Чекисты сказали нам, что они уже посылали ее посмотреть, что там такое. Она сказала, что товарищ Сталин лежит на полу, спит. А под ним подмочено. Чекисты подняли его, положили на кушетку в малой столовой. Там были малая столовая и большая. Сталин лежал на полу в большой столовой. Следовательно, поднялся с постели, вышел в столовую, там упал и подмочился. Когда нам сказали, что произошел такой случай и теперь он как будто спит, мы посчитали, что неудобно нам появляться у него и фиксировать свое присутствие, раз он находится в столь неблаговидном положении. Мы разъехались по домам».
То есть, попросту говоря, надрался товарищ Сталин до совершенно неприличного состояния (это с виноградного-то сока!), пьяный упал и обмочился, и желательно было бы, чтоб он не знал, что кто-то его в таком положении видел. (Все логично увязывается, если вспомнить, что Хрущев – единственный из многих – утверждал, что Сталин пил.)
Ну, то, что рассказ Хрущева не стыкуется с версией охранников по многим пунктам – неудивительно. Это как с арестом Берии. Спустя много лет после событий от их участников потребовались подробности, о которых они тогда не договаривались – вот и лепят теперь кто во что горазд, в меру ума сообразуясь с теми версиями, что бродили все эти годы. И в первую очередь с запущенной в обращение Хрущевым и приобретшей статус общеизвестной истины байкой, что все они, и партийные, и даже охранники, так боялись Сталина, ну так боялись, что аж коленки тряслись…
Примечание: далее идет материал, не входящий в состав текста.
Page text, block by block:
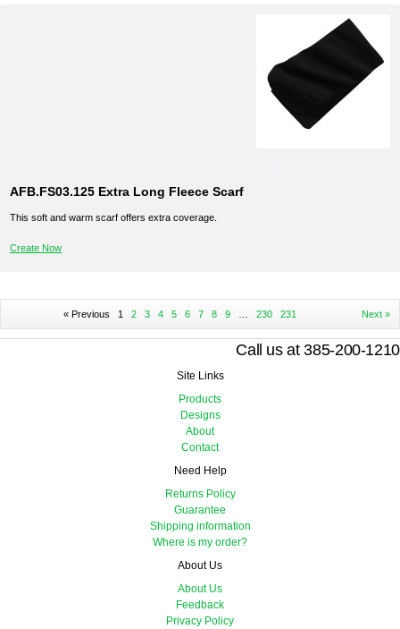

И, на закуску, еще одна версия – заместителя министра и будто бы начальника правительственной охраны Василия Рясного, записанная Ф. Чуевым:
«Беда со Сталиным случилась в ночь с 1 на 2 марта 1953 года. Рясному позвонил его подчиненный Старостин, начальник личной охраны Сталина:
– Что-то не просыпается…
Было уже часов девять утра. А он обычно вставал рано». И какой же совет дает своему починенному начальник правительственной охраны?
«– А ты поставь лестницу или табуретку и загляни! – посоветовал Рясной Старостину.
Над дверью в спальню было стеклянное окно. В комнате стояли диван, стол. Маленький столик для газет и рядом с ним мягкий диванчик, покрытый шелковой накидкой. Старостин приставил лестницу, заглянул в окно и увидел, что Сталин лежит на полу. Потрясенный, он тут же позвонил Рясному, у которого на даче всегда дежурила машина. Рясной помчался в Кунцево и, приехав, сразу вскарабкался на ту же лестницу. Сталин лежал на полу, и похоже было, что он спиной съехал с диванчика по шелковой накидке.